Excerpts from a dataset:

· · · ·

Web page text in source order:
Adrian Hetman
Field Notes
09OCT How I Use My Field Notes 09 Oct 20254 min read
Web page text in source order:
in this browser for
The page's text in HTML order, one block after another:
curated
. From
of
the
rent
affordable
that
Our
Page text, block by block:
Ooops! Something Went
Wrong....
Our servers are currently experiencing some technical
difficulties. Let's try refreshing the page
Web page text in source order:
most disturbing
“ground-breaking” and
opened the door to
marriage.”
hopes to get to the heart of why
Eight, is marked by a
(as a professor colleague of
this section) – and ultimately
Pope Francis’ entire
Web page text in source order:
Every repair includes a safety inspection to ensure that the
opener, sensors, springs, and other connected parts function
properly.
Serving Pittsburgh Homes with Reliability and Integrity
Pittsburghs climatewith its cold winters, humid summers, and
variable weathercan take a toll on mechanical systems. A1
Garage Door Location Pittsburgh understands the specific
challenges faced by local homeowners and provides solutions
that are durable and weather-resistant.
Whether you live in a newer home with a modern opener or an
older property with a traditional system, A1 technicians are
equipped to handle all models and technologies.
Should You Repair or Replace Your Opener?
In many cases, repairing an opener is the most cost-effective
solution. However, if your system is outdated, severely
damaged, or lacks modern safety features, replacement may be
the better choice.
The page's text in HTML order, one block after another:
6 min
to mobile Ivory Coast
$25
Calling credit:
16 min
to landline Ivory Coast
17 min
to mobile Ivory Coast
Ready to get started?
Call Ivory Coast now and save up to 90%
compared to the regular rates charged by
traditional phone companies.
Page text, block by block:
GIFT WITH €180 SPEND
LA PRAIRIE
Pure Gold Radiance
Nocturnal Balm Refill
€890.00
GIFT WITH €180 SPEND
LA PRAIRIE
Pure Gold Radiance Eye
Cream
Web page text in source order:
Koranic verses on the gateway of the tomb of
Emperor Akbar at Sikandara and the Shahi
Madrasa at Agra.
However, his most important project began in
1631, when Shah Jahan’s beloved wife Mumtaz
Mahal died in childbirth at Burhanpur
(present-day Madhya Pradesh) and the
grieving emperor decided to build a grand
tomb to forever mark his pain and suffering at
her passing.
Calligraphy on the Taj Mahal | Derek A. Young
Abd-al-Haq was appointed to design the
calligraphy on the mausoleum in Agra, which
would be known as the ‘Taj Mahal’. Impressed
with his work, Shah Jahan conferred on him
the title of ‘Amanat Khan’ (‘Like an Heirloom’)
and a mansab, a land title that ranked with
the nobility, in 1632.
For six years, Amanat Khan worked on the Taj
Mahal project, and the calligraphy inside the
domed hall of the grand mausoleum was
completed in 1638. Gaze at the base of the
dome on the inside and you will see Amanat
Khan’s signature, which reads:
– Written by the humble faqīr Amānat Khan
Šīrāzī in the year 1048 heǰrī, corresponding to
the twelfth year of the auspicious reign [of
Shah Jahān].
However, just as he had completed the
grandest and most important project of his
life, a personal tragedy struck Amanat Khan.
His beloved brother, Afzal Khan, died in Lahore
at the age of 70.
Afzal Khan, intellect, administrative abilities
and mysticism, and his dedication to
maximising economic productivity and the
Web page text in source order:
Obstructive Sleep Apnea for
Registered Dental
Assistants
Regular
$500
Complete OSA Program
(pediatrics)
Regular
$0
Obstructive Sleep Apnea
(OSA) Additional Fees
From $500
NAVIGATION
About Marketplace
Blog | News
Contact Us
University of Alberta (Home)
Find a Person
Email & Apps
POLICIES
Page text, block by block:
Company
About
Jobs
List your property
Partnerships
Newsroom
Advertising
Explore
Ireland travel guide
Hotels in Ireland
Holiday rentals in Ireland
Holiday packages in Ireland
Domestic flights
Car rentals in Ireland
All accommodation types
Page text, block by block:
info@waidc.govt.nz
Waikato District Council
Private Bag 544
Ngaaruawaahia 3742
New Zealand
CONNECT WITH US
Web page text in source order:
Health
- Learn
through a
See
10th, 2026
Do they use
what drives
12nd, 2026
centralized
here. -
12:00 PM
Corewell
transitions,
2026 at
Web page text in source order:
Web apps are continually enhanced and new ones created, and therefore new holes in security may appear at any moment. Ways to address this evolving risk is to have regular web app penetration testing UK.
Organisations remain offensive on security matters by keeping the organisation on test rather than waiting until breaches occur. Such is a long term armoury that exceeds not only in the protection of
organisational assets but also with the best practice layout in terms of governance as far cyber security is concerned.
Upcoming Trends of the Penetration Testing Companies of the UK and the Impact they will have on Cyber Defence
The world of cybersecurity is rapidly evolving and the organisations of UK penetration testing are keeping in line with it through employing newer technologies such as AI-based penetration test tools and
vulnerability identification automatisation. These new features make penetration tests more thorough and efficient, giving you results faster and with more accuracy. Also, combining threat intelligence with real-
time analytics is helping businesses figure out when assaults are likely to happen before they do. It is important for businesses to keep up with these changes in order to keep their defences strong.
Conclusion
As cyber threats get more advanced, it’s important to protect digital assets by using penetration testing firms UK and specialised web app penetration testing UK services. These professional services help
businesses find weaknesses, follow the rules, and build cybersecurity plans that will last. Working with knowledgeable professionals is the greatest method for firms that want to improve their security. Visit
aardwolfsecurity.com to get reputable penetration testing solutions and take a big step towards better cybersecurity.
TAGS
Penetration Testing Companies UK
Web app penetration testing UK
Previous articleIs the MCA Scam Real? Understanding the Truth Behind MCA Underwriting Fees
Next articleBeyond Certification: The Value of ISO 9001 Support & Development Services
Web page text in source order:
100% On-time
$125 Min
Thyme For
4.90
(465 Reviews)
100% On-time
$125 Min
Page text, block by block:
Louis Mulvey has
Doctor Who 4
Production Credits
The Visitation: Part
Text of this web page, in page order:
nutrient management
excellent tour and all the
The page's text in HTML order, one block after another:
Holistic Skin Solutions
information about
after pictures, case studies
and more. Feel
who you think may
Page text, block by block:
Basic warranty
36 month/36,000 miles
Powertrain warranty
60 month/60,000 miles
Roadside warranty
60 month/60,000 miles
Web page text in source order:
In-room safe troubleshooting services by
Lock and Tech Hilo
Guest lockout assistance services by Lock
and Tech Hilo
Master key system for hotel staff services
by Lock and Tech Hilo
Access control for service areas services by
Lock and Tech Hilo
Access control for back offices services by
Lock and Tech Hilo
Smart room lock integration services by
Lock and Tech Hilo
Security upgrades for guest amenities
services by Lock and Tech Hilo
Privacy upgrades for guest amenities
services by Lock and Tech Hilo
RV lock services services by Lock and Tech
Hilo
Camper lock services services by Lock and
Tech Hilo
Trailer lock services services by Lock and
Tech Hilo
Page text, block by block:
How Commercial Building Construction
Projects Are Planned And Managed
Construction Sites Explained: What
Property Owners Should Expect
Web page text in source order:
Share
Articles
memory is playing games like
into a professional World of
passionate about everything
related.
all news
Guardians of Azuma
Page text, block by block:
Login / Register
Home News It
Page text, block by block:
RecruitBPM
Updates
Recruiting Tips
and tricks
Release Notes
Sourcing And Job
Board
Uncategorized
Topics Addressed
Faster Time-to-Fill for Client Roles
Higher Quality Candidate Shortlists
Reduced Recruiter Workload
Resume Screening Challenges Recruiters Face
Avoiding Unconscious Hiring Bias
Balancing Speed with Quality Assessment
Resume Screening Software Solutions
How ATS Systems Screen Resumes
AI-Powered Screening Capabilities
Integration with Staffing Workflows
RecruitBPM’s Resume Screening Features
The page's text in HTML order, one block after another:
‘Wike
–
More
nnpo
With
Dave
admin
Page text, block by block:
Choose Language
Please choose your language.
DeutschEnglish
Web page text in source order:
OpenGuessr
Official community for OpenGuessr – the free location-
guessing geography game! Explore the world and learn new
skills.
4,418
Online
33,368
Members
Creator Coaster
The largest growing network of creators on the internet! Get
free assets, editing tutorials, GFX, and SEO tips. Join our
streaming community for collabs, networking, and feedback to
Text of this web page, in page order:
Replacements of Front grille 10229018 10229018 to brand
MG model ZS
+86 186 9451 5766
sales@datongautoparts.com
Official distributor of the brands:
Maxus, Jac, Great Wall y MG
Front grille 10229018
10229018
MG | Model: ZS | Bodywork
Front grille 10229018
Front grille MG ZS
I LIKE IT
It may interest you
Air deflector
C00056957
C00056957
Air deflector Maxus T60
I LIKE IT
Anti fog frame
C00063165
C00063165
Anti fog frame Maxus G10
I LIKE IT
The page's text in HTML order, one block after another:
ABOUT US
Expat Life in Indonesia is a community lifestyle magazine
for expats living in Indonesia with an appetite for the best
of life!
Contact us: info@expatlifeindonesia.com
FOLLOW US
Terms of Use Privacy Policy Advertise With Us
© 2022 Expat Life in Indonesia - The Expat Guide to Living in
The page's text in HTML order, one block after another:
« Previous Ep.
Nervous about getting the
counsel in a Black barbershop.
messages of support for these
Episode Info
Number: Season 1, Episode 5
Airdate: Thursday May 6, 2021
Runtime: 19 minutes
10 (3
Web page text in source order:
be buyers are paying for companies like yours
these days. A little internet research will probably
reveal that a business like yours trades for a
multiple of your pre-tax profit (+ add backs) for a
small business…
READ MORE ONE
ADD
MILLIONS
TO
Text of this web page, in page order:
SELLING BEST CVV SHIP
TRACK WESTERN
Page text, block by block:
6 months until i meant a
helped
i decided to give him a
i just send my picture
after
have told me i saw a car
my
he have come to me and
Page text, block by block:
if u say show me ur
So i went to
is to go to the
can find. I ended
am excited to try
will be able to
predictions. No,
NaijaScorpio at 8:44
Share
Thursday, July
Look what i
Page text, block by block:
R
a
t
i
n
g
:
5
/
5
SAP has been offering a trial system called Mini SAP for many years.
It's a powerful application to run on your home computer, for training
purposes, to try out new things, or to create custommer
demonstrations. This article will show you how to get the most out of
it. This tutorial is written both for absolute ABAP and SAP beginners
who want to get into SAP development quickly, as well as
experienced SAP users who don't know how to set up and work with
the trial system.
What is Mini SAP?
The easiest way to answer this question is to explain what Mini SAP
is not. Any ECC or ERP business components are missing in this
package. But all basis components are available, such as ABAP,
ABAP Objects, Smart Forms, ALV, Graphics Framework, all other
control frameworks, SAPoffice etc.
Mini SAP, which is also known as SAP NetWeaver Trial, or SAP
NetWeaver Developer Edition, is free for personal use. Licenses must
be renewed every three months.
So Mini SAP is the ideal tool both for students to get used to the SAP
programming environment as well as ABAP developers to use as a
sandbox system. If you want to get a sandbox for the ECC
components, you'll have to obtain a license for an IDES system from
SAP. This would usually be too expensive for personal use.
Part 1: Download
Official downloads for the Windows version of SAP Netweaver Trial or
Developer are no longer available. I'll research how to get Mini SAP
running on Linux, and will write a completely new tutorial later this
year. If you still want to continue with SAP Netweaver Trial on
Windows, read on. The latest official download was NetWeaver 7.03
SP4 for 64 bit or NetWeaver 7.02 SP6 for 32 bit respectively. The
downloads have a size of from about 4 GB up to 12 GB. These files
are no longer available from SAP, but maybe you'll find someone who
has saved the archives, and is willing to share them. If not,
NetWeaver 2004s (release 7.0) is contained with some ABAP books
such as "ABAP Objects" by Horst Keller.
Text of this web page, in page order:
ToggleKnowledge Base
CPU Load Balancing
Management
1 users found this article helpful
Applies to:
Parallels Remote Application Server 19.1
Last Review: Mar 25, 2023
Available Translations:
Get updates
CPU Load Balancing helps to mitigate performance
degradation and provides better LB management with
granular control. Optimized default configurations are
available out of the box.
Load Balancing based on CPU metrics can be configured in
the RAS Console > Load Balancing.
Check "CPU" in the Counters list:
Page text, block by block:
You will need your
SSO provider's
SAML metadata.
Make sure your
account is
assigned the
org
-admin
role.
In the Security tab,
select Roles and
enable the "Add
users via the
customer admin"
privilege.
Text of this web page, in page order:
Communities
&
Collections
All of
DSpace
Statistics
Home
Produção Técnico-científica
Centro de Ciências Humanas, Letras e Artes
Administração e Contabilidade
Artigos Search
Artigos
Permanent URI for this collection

· · · ·

◆ Problem description ◆
If a line above holds the string "when", copy it out.

◆ Response area ◆
1631, when Shah Jahan’s beloved wife Mumtaz
time analytics is helping businesses figure out when assaults are likely to happen before they do. It is important for businesses to keep up with these changes in order to keep their defences strong.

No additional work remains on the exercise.